[Stored dataset items]
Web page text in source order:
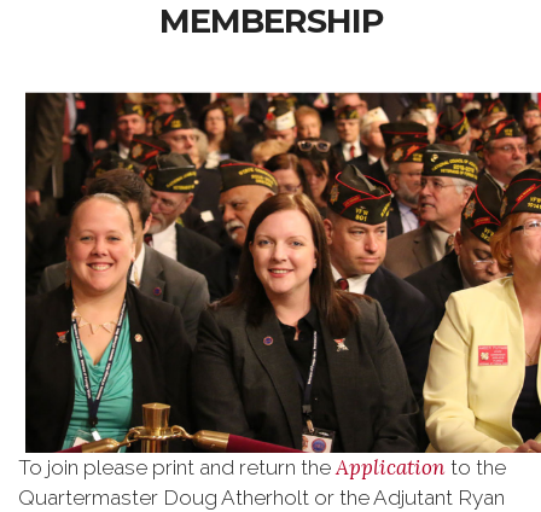
MEMBERSHIP
To join please print and return theApplication to the
Quartermaster Doug Atherholt or the Adjutant Ryan
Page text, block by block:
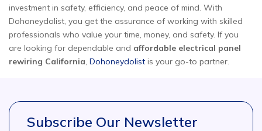
investment in safety, efficiency, and peace of mind. With
Dohoneydolist, you get the assurance of working with skilled
professionals who value your time, money, and safety. If you
are looking for dependable and affordable electrical panel
rewiring California, Dohoneydolist is your go-to partner.
Subscribe Our Newsletter
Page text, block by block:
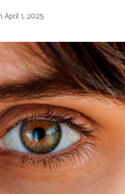
April 1, 2025
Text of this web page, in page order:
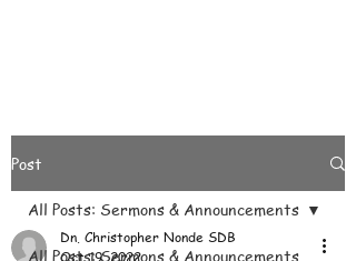
Post
All Posts: Sermons & Announcements
All Posts: Sermons & Announcements
Dn. Christopher Nonde SDB
Oct 19, 2022
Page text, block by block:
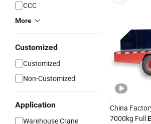
CCC
More
Customized
Customized
Non-Customized
Application
Warehouse Crane
China
7000kg Full
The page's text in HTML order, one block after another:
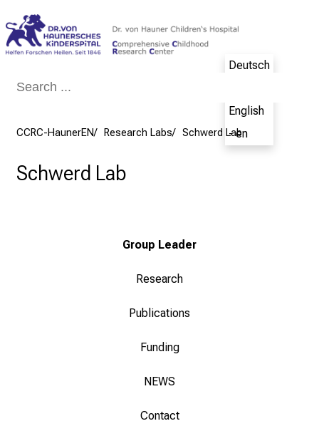
Deutsch
English
- en
CCRC-HaunerEN Research Labs Schwerd Lab
Schwerd Lab
Group Leader
Research
Publications
Funding
NEWS
Contact

Exercise » All the records need to be repeated exactly, with the images dropped.

Answer space »
Web page text in source order:
MEMBERSHIP
To join please print and return theApplication to the
Quartermaster Doug Atherholt or the Adjutant Ryan
Page text, block by block:
investment in safety, efficiency, and peace of mind. With
Dohoneydolist, you get the assurance of working with skilled
professionals who value your time, money, and safety. If you
are looking for dependable and affordable electrical panel
rewiring California, Dohoneydolist is your go-to partner.
Subscribe Our Newsletter
Page text, block by block:
April 1, 2025
Text of this web page, in page order:
Post
All Posts: Sermons & Announcements
All Posts: Sermons & Announcements
Dn. Christopher Nonde SDB
Oct 19, 2022
Page text, block by block:
CCC
More
Customized
Customized
Non-Customized
Application
Warehouse Crane
China
7000kg Full
The page's text in HTML order, one block after another:
Deutsch
English
- en
CCRC-HaunerEN Research Labs Schwerd Lab
Schwerd Lab
Group Leader
Research
Publications
Funding
NEWS
Contact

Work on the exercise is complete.